Role of K+ in GABA (gamma-aminobutyric acid)-evoked depolarization of peripheral nerve.

Isolated, desheathed sciatic nerves of the leopard frog or bull frog were used in studies to determine different sources/components of the depolarizing effect of GABA (gamma-aminobutyric acid) on myelinated fibers. During the depolarization induced by 1 mM GABA--which was reflected by an increase of 38.3% (S.E. +/- 2.2) in the amplitude of the evoked half-maximal A-fiber compound action potential--the level of extracellular potassium ([K+]o) measured at depths less than or equal to 200 microns in the nerve with ion-selective microelectrodes, increased by 0.096 mM (S.E. +/- 0.007). Changes in excitability preceded K+]o, and there was a significant difference between their peak latencies. Artificially raised levels of [K+]o, similar to those induced by GABA, caused extremely small changes (less than 10%) in the size of the evoked action potential.

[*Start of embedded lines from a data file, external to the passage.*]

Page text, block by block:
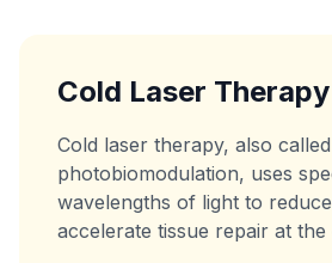
Cold Laser Therapy
Cold laser therapy, also called
photobiomodulation, uses
wavelengths of light to
accelerate tissue repair at
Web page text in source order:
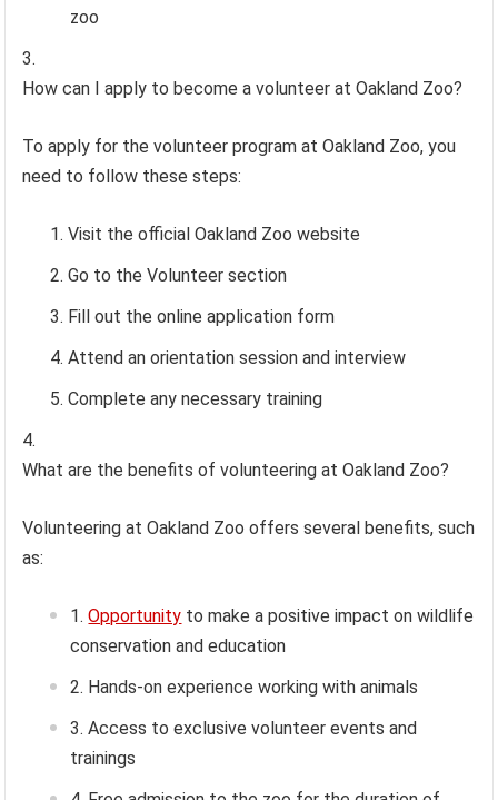
zoo
How can I apply to become a volunteer at Oakland Zoo?
To apply for the volunteer program at Oakland Zoo, you
need to follow these steps:
Visit the official Oakland Zoo website
Go to the Volunteer section
Fill out the online application form
Attend an orientation session and interview
Complete any necessary training
What are the benefits of volunteering at Oakland Zoo?
Volunteering at Oakland Zoo offers several benefits, such
as:
Opportunity to make a positive impact on wildlife
conservation and education
Hands-on experience working with animals
Access to exclusive volunteer events and
trainings
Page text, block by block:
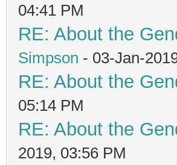
04:41 PM
RE: About the
Simpson - 03-Jan-
RE: About the
05:14 PM
RE: About the
2019, 03:56 PM
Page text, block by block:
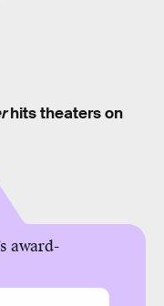
hits theaters on
award-
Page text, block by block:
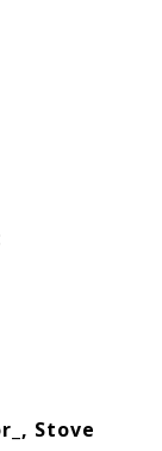
Stove
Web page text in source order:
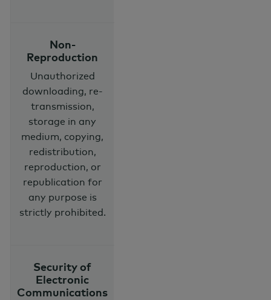
Non-
Reproduction
Unauthorized
downloading, re-
transmission,
storage in any
medium, copying,
redistribution,
reproduction, or
republication for
any purpose is
strictly prohibited.
Security of
Electronic
Communications
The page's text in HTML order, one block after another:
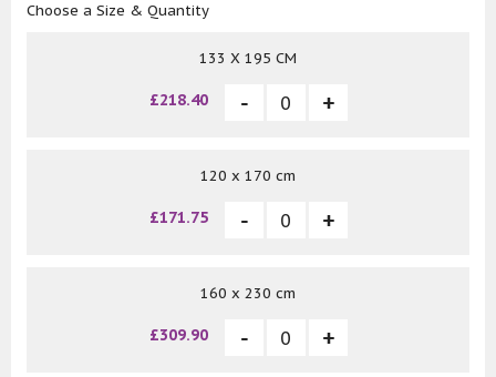
Choose a Size & Quantity
133 X 195 CM
£218.40
120 x 170 cm
£171.75
160 x 230 cm
£309.90
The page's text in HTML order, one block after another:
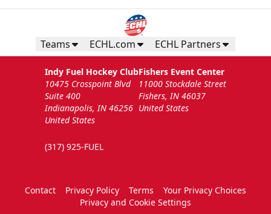
Teams ECHL.com ECHL Partners
Indy Fuel Hockey Club
10475 Crosspoint Blvd
Suite 400
Indianapolis, IN 46256
United States
(317) 925-FUEL
Fishers Event Center
11000 Stockdale Street
Fishers, IN 46037
United States
Contact Privacy Policy Terms
Your Privacy Choices
Privacy and Cookie Settings
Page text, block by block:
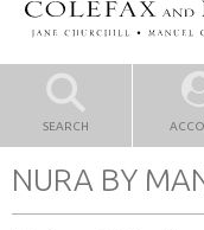
SEARCH
NURA BY
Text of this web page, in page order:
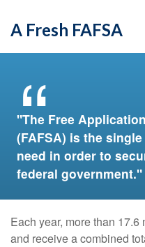
A Fresh FAFSA
"The Free
(FAFSA) is the
need in order to
federal government."
Each year, more than
and receive a combined
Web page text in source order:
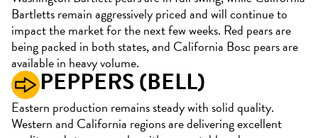
Bartletts remain aggressively priced and will continue to
impact the market for the next few weeks. Red pears are
being packed in both states, and California Bosc pears are
available in heavy volume.
PEPPERS (BELL)
Eastern production remains steady with solid quality.
Western and California regions are delivering excellent
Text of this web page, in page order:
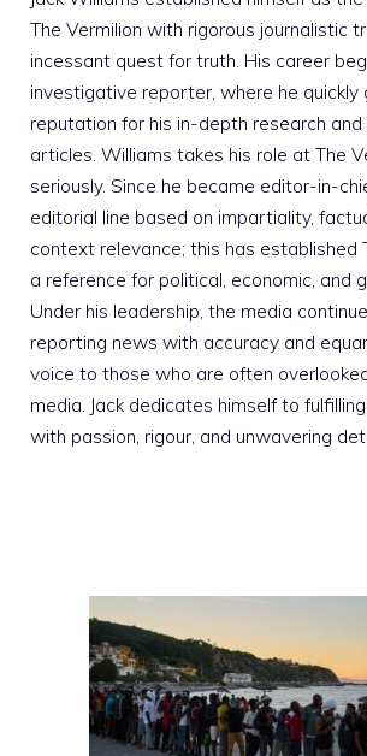
The Vermilion with rigorous journalistic
incessant quest for truth. His career
investigative reporter, where he quickly
reputation for his in-depth research and
articles. Williams takes his role at The
seriously. Since he became editor-in-
editorial line based on impartiality,
context relevance; this has established
a reference for political, economic, and
Under his leadership, the media
reporting news with accuracy and
voice to those who are often
media. Jack dedicates himself to
with passion, rigour, and unwavering
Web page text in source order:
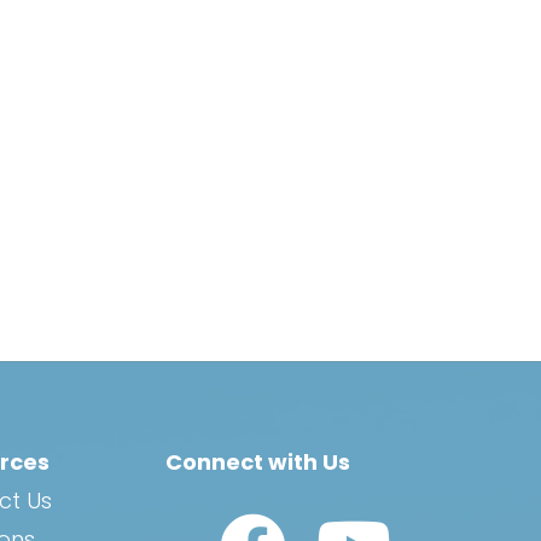
Us
Connect with Us
Watch Us on
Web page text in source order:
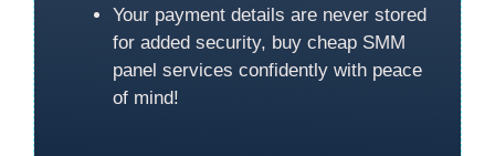
Your payment details are never stored
for added security, buy cheap SMM
panel services confidently with peace
of mind!
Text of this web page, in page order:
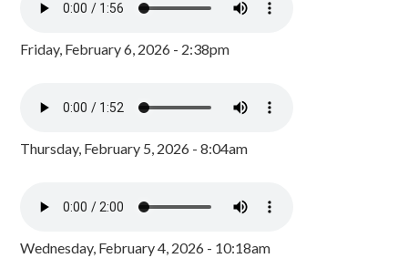
Friday, February 6, 2026 - 2:38pm
Thursday, February 5, 2026 - 8:04am
Wednesday, February 4, 2026 - 10:18am
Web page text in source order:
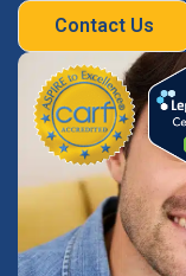
Contact Us
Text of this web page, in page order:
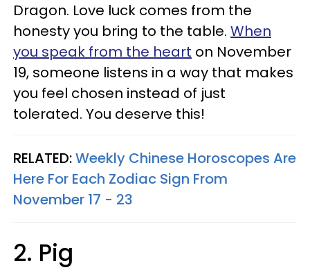
Dragon. Love luck comes from the
honesty you bring to the table. When
you speak from the heart on November
19, someone listens in a way that makes
you feel chosen instead of just
tolerated. You deserve this!
RELATED:Weekly Chinese Horoscopes Are
Here For Each Zodiac Sign From
November 17 - 23
2. Pig
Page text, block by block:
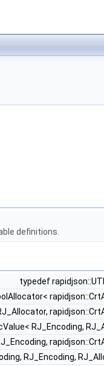
definitions.
typedef
RJ_Encoding,
RJ_Encoding,
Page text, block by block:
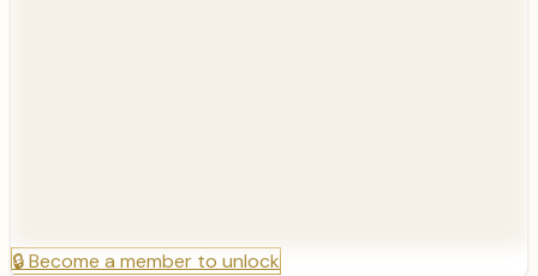
🔒Become a member to unlock
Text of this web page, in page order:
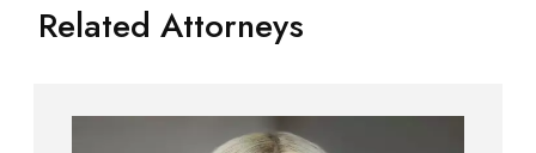
Related Attorneys
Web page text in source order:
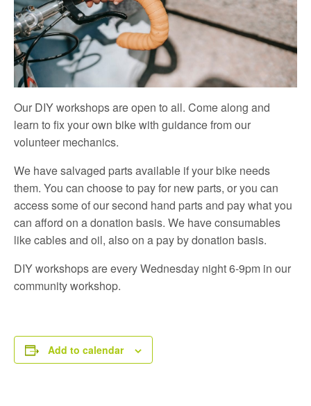
Our DIY workshops are open to all. Come along and
learn to fix your own bike with guidance from our
volunteer mechanics.
We have salvaged parts available if your bike needs
them. You can choose to pay for new parts, or you can
access some of our second hand parts and pay what you
can afford on a donation basis. We have consumables
like cables and oil, also on a pay by donation basis.
DIY workshops are every Wednesday night 6-9pm in our
community workshop.
Add to calendar
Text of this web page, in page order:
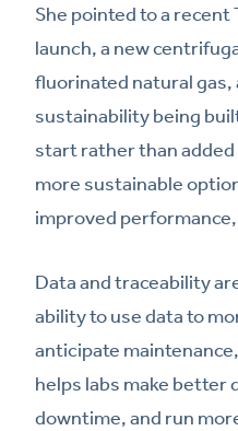
She pointed to a
launch, a new
fluorinated natural gas,
sustainability being
start rather than
more sustainable
improved
Data and traceability
ability to use data to
anticipate
helps labs make better
downtime, and run
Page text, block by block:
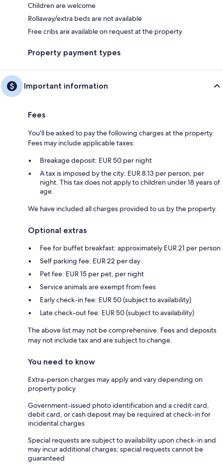
Children are welcome
Rollaway/extra beds are not available
Free cribs are available on request at the property
Property payment types
Important information
Fees
You'll be asked to pay the following charges at the property.
Fees may include applicable taxes:
Breakage deposit: EUR 50 per night
A tax is imposed by the city: EUR 8.13 per person, per
night. This tax does not apply to children under 18 years of
age.
We have included all charges provided to us by the property.
Optional extras
Fee for buffet breakfast: approximately EUR 21 per person
Self parking fee: EUR 22 per day
Pet fee: EUR 15 per pet, per night
Service animals are exempt from fees
Early check-in fee: EUR 50 (subject to availability)
Late check-out fee: EUR 50 (subject to availability)
The above list may not be comprehensive. Fees and deposits
may not include tax and are subject to change.
You need to know
Extra-person charges may apply and vary depending on
property policy
Government-issued photo identification and a credit card,
debit card, or cash deposit may be required at check-in for
incidental charges
Special requests are subject to availability upon check-in and
may incur additional charges; special requests cannot be
guaranteed
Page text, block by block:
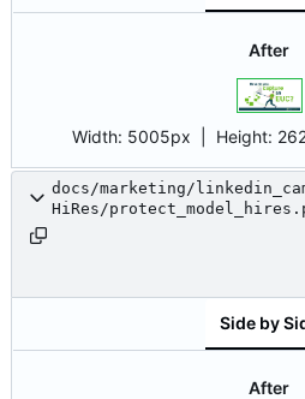
After
Width: 5005px | Height:
docs/marketing/
HiRes/
Side by
After
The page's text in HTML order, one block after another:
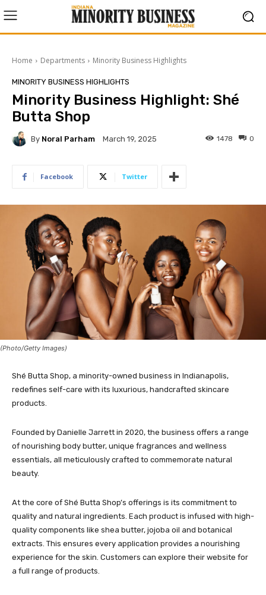
Home Departments Minority Business Highlights
MINORITY BUSINESS HIGHLIGHTS
Minority Business Highlight: Shé
Butta Shop
By Noral Parham March 19, 2025 0
1478
Facebook Twitter
(Photo/Getty Images)
Shé Butta Shop, a minority-owned business in Indianapolis,
redefines self-care with its luxurious, handcrafted skincare
products.
Founded by Danielle Jarrett in 2020, the business offers a range
of nourishing body butter, unique fragrances and wellness
essentials, all meticulously crafted to commemorate natural
beauty.
At the core of Shé Butta Shop’s offerings is its commitment to
quality and natural ingredients. Each product is infused with high-
quality components like shea butter, jojoba oil and botanical
extracts. This ensures every application provides a nourishing
experience for the skin. Customers can explore their website for
a full range of products.
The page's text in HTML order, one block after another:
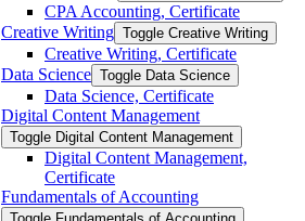
CPA Accounting, Certificate
Creative Writing Toggle Creative Writing
Creative Writing, Certificate
Data Science Toggle Data Science
Data Science, Certificate
Digital Content Management
Toggle Digital Content Management
Digital Content Management,
Certificate
Fundamentals of Accounting
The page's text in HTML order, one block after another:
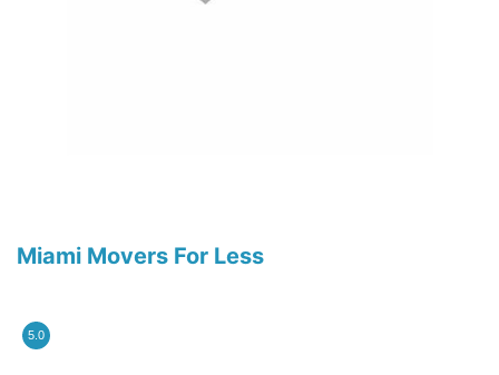
Miami Movers For Less
5.0
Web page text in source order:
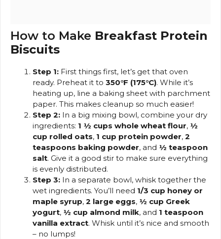
How to Make Breakfast Protein
Biscuits
Step 1: First things first, let’s get that oven
ready. Preheat it to 350°F (175°C). While it’s
heating up, line a baking sheet with parchment
paper. This makes cleanup so much easier!
Step 2: In a big mixing bowl, combine your dry
ingredients: 1 ½ cups whole wheat flour, ½
cup rolled oats, 1 cup protein powder, 2
teaspoons baking powder, and ½ teaspoon
salt. Give it a good stir to make sure everything
is evenly distributed.
Step 3: In a separate bowl, whisk together the
wet ingredients. You’ll need 1/3 cup honey or
maple syrup, 2 large eggs, ½ cup Greek
yogurt, ½ cup almond milk, and 1 teaspoon
vanilla extract. Whisk until it’s nice and smooth
– no lumps!
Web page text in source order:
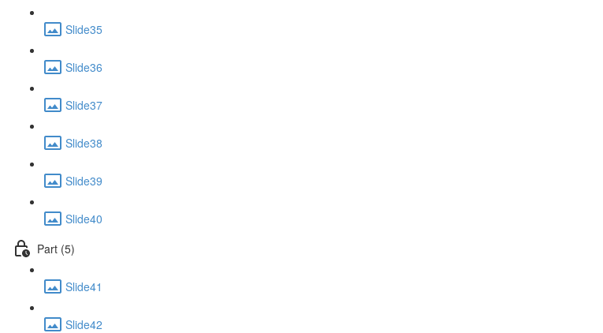
Slide35
Slide36
Slide37
Slide38
Slide39
Slide40
Part (5)
Slide41
Slide42
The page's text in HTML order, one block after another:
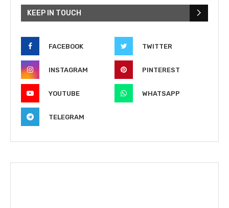
KEEP IN TOUCH
FACEBOOK TWITTER
INSTAGRAM PINTEREST
YOUTUBE WHATSAPP
TELEGRAM
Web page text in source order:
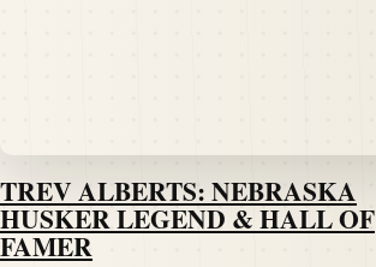
TREV ALBERTS: NEBRASKA
HUSKER LEGEND & HALL OF
FAMER
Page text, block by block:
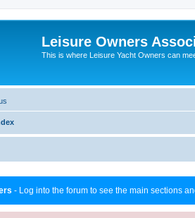
Leisure Owners
This is where Leisure Yacht Owners can
- Log into the forum to see the main sections
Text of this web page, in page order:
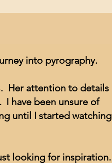
into pyrography.
Her attention to details
have been unsure of
until I started watching
looking for inspiration.
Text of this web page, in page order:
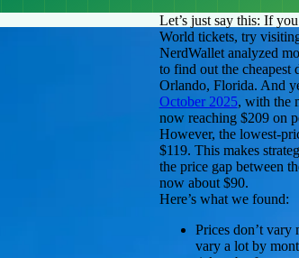
Let’s just say this: If
World tickets, try
NerdWallet analyzed
to find out the cheapest
Orlando, Florida. And
October 2025, with the
now reaching $209 on
However, the lowest-
$119. This makes
the price gap between
now about $90.
Here’s what we found:
Prices don’t
vary a lot by
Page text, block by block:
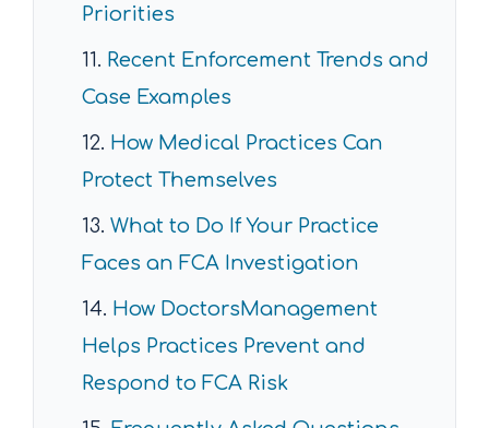
Priorities
Recent Enforcement Trends and
Case Examples
How Medical Practices Can
Protect Themselves
What to Do If Your Practice
Faces an FCA Investigation
How DoctorsManagement
Helps Practices Prevent and
Respond to FCA Risk
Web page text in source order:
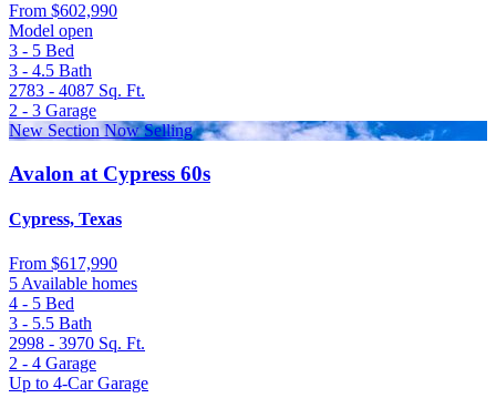
From $602,990
Model open
3 - 5 Bed
3 - 4.5 Bath
2783 - 4087 Sq. Ft.
2 - 3 Garage
New Section Now Selling
Avalon at Cypress 60s
Cypress, Texas
From $617,990
5 Available homes
4 - 5 Bed
3 - 5.5 Bath
2998 - 3970 Sq. Ft.
2 - 4 Garage
Up to 4-Car Garage
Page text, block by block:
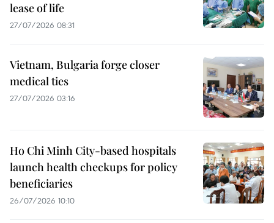
lease of life
27/07/2026 08:31
Vietnam, Bulgaria forge closer
medical ties
27/07/2026 03:16
Ho Chi Minh City-based hospitals
launch health checkups for policy
beneficiaries
26/07/2026 10:10
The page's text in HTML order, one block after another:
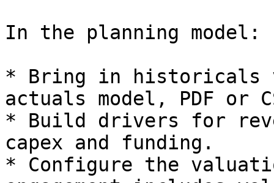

From the magnitude and time course of the GABA-evoked augmentation of levels of [K+]o, it can be concluded that potassium ions probably arise indirectly and play a secondary role in what appears to be a mainly receptor-mediated depolarization of axons. A much greater sensitivity to GABA was found for fibers of the dorsal roots in comparison with those of the ventral roots (maximal changes in excitability of 50% and 6% respectively). This suggests that the depolarization of ventral root fibers could be caused by [K+]o accumulation, and that there may be a preferentially localized distribution of receptors for GABA on the sensory axons of peripheral nerve.